Cannabis Indica

I've created this page to catalog some of my ideas for our push towards 1.0. But rather than it being an essay or bullet points written just by me, I'd like for people to treat it as a place where we can come to some community consensus about what to do.

Some questions, though, are outside the scope of this particular page. Should we drive to 1.0? Should we strive to create a paper-friendly version? These are interesting questions, I suppose, but outside the scope of what I want to do here, which is to assume that the answers to those are affirmative.

Please note: I plan to refactor this page heavily as we go along! I intend for this to be somewhere between an 'unowned' wiki page and a 'personal' page of mine. Please don't be offended, and if you have a personal rant you'd like to include (and please do!), possibly it will be best to put it in your own userspace and just link it from here.

I may also sometimes post versions of this to the mailing list.
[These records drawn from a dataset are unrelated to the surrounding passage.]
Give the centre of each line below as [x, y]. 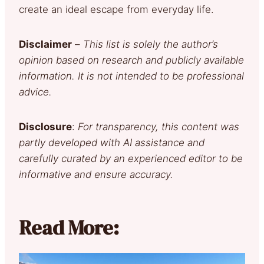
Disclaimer [45, 44]
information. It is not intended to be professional [131, 76]
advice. [35, 92]
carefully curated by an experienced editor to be [131, 158]
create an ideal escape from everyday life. [119, 9]
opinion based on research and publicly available [131, 60]
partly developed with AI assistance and [112, 142]
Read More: [69, 227]
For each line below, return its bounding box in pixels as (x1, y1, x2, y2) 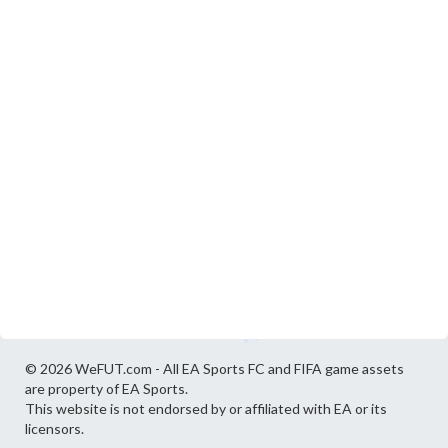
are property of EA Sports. (25, 380, 188, 398)
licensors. (25, 420, 84, 438)
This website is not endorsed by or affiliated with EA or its (25, 400, 387, 418)
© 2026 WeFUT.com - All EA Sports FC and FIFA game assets (25, 360, 404, 378)
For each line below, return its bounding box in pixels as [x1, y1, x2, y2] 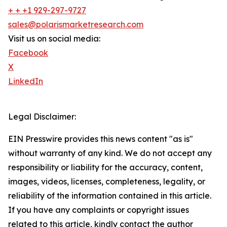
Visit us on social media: [8, 33, 100, 44]
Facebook [8, 48, 48, 58]
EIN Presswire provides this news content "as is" [8, 134, 193, 144]
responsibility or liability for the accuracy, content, [8, 162, 203, 173]
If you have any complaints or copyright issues [8, 205, 189, 215]
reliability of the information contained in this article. [8, 191, 211, 201]
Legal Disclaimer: [8, 111, 76, 122]
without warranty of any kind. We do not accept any [8, 148, 212, 159]
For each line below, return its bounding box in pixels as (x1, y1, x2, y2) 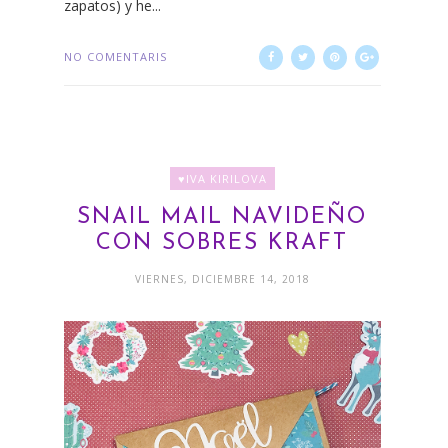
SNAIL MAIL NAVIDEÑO (77, 205, 368, 229)
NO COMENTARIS (64, 48, 167, 64)
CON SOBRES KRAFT (96, 231, 349, 255)
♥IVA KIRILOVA (177, 170, 267, 186)
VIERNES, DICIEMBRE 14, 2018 (134, 271, 310, 286)
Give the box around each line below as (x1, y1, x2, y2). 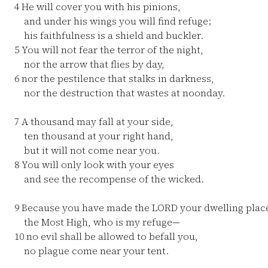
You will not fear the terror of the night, (19, 43, 203, 56)
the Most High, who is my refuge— (14, 215, 180, 229)
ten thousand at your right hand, (14, 129, 173, 142)
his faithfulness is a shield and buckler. (14, 29, 203, 42)
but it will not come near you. (14, 144, 160, 157)
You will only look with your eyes (19, 158, 174, 171)
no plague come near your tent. (14, 244, 169, 257)
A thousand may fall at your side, (19, 115, 173, 128)
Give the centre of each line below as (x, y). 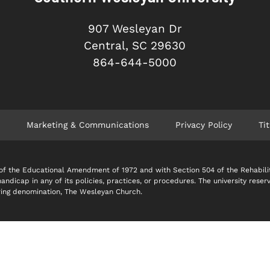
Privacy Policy (203, 124)
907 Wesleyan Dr (135, 28)
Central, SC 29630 (135, 45)
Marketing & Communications (87, 124)
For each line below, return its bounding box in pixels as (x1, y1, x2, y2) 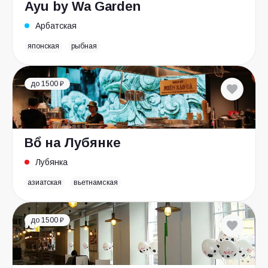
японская (28, 42, 60, 50)
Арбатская (35, 21, 77, 31)
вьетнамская (74, 178, 118, 187)
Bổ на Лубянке (25, 135, 121, 150)
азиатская (28, 178, 62, 187)
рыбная (71, 42, 98, 50)
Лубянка (35, 157, 68, 167)
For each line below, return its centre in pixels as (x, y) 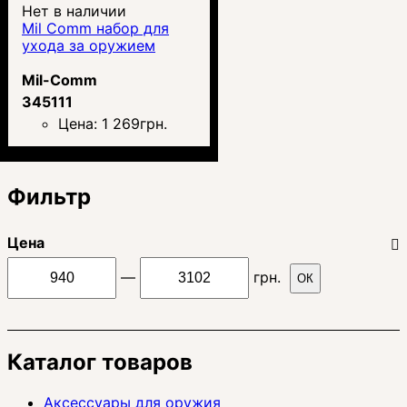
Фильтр (49, 196)
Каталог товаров (100, 362)
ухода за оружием (89, 45)
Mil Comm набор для (95, 28)
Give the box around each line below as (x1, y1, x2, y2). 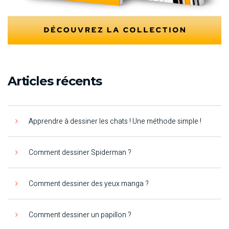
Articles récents (8, 73, 102, 88)
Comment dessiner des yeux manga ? (29, 178, 149, 189)
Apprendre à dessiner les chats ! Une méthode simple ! (29, 116, 201, 127)
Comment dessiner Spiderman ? (29, 147, 131, 158)
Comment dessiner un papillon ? (29, 209, 131, 220)
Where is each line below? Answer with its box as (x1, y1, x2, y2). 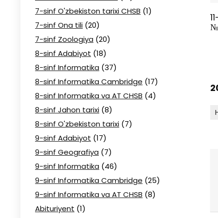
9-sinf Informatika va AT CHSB (35, 189, 143, 200)
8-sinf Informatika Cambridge (35, 76, 143, 87)
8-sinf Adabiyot (35, 48, 91, 58)
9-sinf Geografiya (35, 147, 99, 157)
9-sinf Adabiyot (35, 133, 91, 143)
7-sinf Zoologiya (35, 34, 93, 44)
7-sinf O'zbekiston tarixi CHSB (35, 6, 141, 16)
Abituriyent (35, 203, 74, 214)
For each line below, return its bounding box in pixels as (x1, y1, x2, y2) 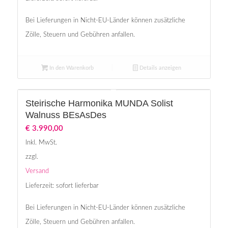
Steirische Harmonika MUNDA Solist (25, 98, 173, 109)
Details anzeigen (137, 65, 181, 71)
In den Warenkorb (47, 65, 94, 71)
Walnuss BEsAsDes (25, 110, 106, 121)
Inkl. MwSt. (25, 139, 57, 146)
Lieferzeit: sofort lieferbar (25, 183, 99, 189)
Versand (25, 168, 49, 175)
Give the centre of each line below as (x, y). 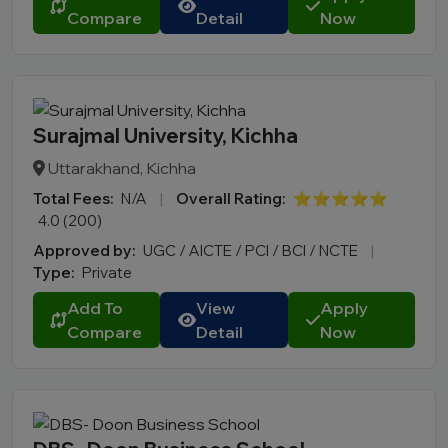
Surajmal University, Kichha (165, 135)
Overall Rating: (230, 198)
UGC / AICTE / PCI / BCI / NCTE (252, 250)
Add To (95, 307)
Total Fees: (73, 198)
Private (107, 272)
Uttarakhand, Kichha (120, 167)
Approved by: (84, 250)
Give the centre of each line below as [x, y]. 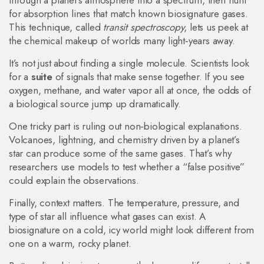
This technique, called [56, 27]
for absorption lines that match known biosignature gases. [128, 14]
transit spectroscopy [144, 27]
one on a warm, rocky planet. [70, 243]
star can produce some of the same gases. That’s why [120, 153]
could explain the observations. [74, 180]
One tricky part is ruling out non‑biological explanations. [126, 126]
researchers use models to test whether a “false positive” [127, 167]
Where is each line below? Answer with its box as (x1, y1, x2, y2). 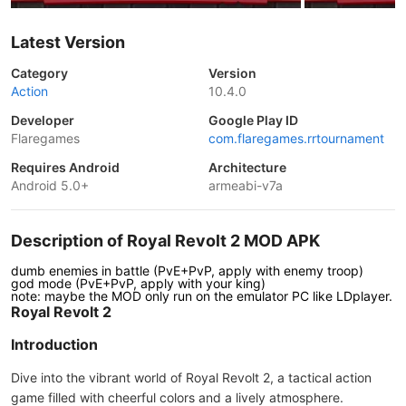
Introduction (11, 335, 98, 353)
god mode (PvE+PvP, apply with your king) (11, 275, 266, 291)
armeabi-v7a (208, 178, 283, 193)
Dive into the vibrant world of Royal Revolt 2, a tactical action (11, 370, 372, 385)
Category (11, 65, 68, 81)
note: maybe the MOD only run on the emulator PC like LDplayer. (11, 288, 392, 304)
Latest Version (11, 33, 125, 52)
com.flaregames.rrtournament (208, 130, 384, 146)
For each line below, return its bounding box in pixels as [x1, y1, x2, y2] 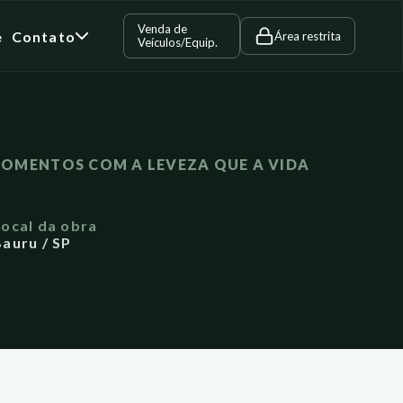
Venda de [138, 22, 187, 36]
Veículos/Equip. [138, 35, 218, 49]
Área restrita [274, 28, 341, 43]
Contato [11, 27, 76, 45]
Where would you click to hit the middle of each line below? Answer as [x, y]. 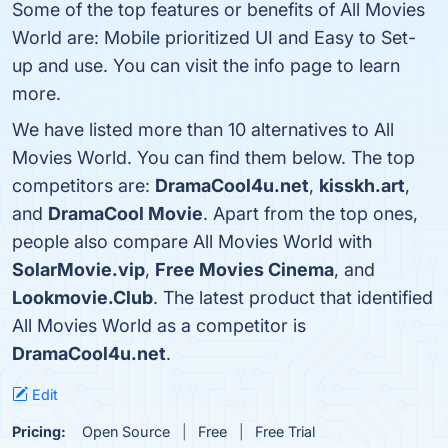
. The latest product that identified [293, 297]
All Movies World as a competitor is [159, 325]
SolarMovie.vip [78, 269]
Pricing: [39, 431]
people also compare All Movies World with [192, 241]
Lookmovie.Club [82, 297]
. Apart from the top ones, [310, 213]
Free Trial [285, 431]
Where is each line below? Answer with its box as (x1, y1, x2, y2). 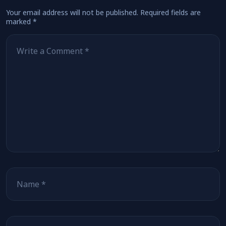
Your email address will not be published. (6, 8, 138, 17)
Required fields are (140, 8, 201, 17)
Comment (6, 33, 41, 43)
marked (6, 17, 33, 26)
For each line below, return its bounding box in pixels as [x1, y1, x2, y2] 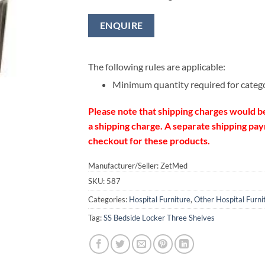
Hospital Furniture [129, 195, 190, 205]
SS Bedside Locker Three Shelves [104, 213, 215, 223]
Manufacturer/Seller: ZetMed [88, 161, 188, 171]
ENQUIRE [99, 20, 143, 31]
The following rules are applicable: [88, 60, 225, 72]
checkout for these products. [88, 134, 210, 146]
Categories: [88, 195, 129, 205]
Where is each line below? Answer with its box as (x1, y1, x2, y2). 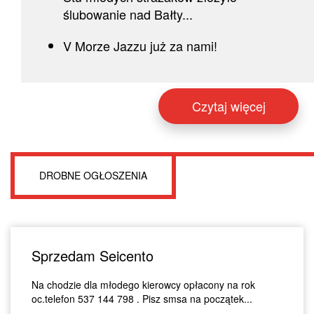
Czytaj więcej (191, 96, 266, 115)
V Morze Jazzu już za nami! (63, 36, 217, 55)
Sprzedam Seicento (32, 245, 153, 266)
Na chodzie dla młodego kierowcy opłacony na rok (32, 277, 255, 292)
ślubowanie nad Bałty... (63, 4, 193, 23)
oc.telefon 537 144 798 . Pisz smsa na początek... (32, 291, 252, 306)
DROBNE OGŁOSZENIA (39, 168, 147, 182)
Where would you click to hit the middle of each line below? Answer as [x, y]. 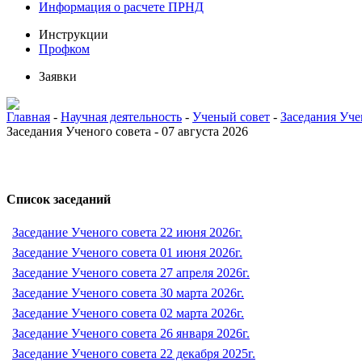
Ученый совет [231, 117]
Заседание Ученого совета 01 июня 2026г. [127, 253]
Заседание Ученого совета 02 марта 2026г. [128, 313]
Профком [64, 49]
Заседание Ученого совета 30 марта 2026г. [128, 293]
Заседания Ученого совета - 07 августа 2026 [127, 131]
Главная [28, 117]
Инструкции [74, 34]
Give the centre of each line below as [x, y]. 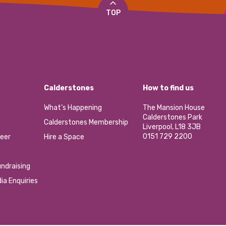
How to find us [168, 88]
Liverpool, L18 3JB [172, 127]
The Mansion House [174, 108]
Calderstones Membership [86, 123]
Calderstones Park [172, 118]
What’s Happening [73, 108]
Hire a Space [64, 137]

Some of the basic ideas that I've had so far:

  • Wikipedia 1.0 should be about as good as Britannica -- better in some ways, worse in some ways, but a valid alternative
  • The push for Wikipedia 1.0 should interfere as minimally as possible with the ongoing work on the website
  • Wikipedia 1.0 is just Wikipedia 1.0 -- by this I mean that we don't need to come up with a perfect system for all time, and that we should be prepared to learn from our mistakes on 1.0 as we, in the future, drive towards 1.1, 1.2, or 2.0
  • Wikipedia 1.0 should be primarily about producing a single end product that is suitable for printers to print, cheaply. This will mean that we'll want to work for a state such that a printer could receive a CD-ROM from me in the mail and start producing books as easily as possible. I have no idea right now what this would involve, frankly.
  • Wikipedia the website should remain just as it is, but it is likely that Wikipedia 1.0 is going to require some degree of more formality and controls. These should be kept to a minimal level! We want to preserve the maximum possible openness while at the same time doing what needs doing to ensure that approved versions of articles are actually quite good.
  • As a working hypothesis, let's talk about this project as though we intend to finish by December 31st, 2004, just over a year from now. This should not be considered an announcement of a goal date, just yet! As we put together a more formal idea of what needs doing, we can refine the date. But my own estimate, based on the need to approve around 75,000 articles, is that we can do it by then. Comments?